** Exercise objective **
Print the data exactly as written, but leave out each picture.

** Extracted records **
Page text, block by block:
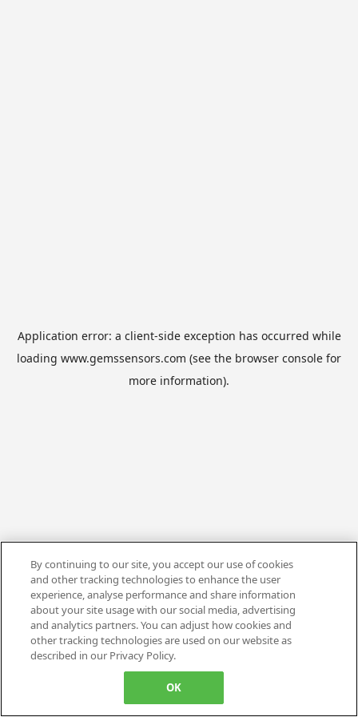
Application error: a client-side exception has occurred while
loading www.gemssensors.com (see the browser console for
more information).
By continuing to our site, you accept our use of cookies
and other tracking technologies to enhance the user
experience, analyse performance and share information
about your site usage with our social media, advertising
and analytics partners. You can adjust how cookies and
other tracking technologies are used on our website as
described in our Privacy Policy.
OK
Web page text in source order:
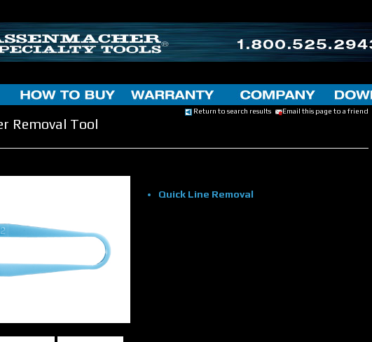
Return to search results Email this page to a friend
Removal Tool
Quick Line Removal
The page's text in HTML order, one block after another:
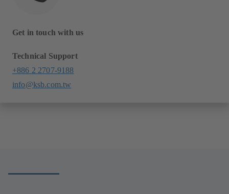
Get in touch with us
Technical Support
+886 2 2707-9188
info@ksb.com.tw
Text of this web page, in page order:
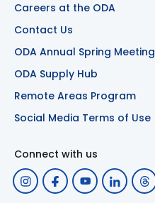
Careers at the ODA
Contact Us
ODA Annual Spring Meeting
ODA Supply Hub
Remote Areas Program
Social Media Terms of Use
Connect with us
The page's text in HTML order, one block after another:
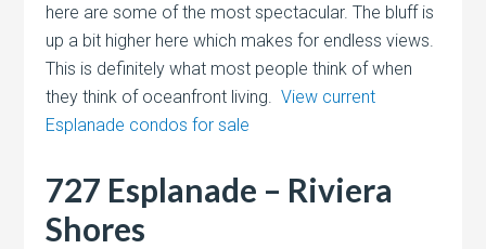
here are some of the most spectacular. The bluff is
up a bit higher here which makes for endless views.
This is definitely what most people think of when
they think of oceanfront living.View current
Esplanade condos for sale
727 Esplanade – Riviera
Shores

** Your response **
Page text, block by block:
Application error: a client-side exception has occurred while
loading www.gemssensors.com (see the browser console for
more information).
By continuing to our site, you accept our use of cookies
and other tracking technologies to enhance the user
experience, analyse performance and share information
about your site usage with our social media, advertising
and analytics partners. You can adjust how cookies and
other tracking technologies are used on our website as
described in our Privacy Policy.
OK
Web page text in source order:
Return to search results Email this page to a friend
Removal Tool
Quick Line Removal
The page's text in HTML order, one block after another:
Get in touch with us
Technical Support
+886 2 2707-9188
info@ksb.com.tw
Text of this web page, in page order:
Careers at the ODA
Contact Us
ODA Annual Spring Meeting
ODA Supply Hub
Remote Areas Program
Social Media Terms of Use
Connect with us
The page's text in HTML order, one block after another:
here are some of the most spectacular. The bluff is
up a bit higher here which makes for endless views.
This is definitely what most people think of when
they think of oceanfront living.View current
Esplanade condos for sale
727 Esplanade – Riviera
Shores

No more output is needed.